• Records provided
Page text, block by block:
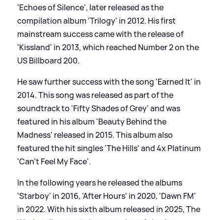
'Echoes of Silence', later released as the
compilation album 'Trilogy' in 2012. His first
mainstream success came with the release of
'Kissland' in 2013, which reached Number 2 on the
US Billboard 200.
He saw further success with the song 'Earned It' in
2014. This song was released as part of the
soundtrack to 'Fifty Shades of Grey' and was
featured in his album 'Beauty Behind the
Madness' released in 2015. This album also
featured the hit singles 'The Hills' and 4x Platinum
'Can't Feel My Face'.
In the following years he released the albums
'Starboy' in 2016, 'After Hours' in 2020, 'Dawn FM'
in 2022. With his sixth album released in 2025, The
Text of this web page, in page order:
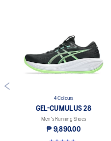
4 Colours
GEL-CUMULUS 28
Men's Running Shoes
₱ 9,890.00
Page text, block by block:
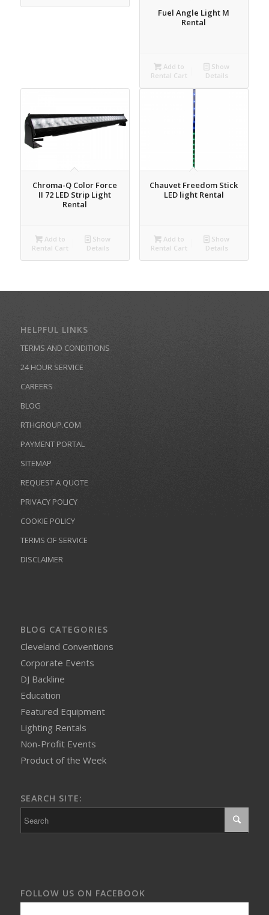
Fuel Angle Light M
Rental
Add to
Rental Cart
Show
Details
Chroma-Q Color Force
II 72 LED Strip Light
Rental
Add to
Rental Cart
Show
Details
Chauvet Freedom Stick
LED light Rental
Add to
Rental Cart
Show
Details
HELPFUL LINKS
TERMS AND CONDITIONS
24 HOUR SERVICE
CAREERS
BLOG
RTHGROUP.COM
PAYMENT PORTAL
SITEMAP
REQUEST A QUOTE
PRIVACY POLICY
COOKIE POLICY
TERMS OF SERVICE
DISCLAIMER
BLOG CATEGORIES
Cleveland Conventions
Corporate Events
DJ Backline
Education
Featured Equipment
Lighting Rentals
Non-Profit Events
Product of the Week
SEARCH SITE:
FOLLOW US ON FACEBOOK

• Exercise prompt
Among the lines above, show every one that contains the string "Events".

• Result
Corporate Events
Non-Profit Events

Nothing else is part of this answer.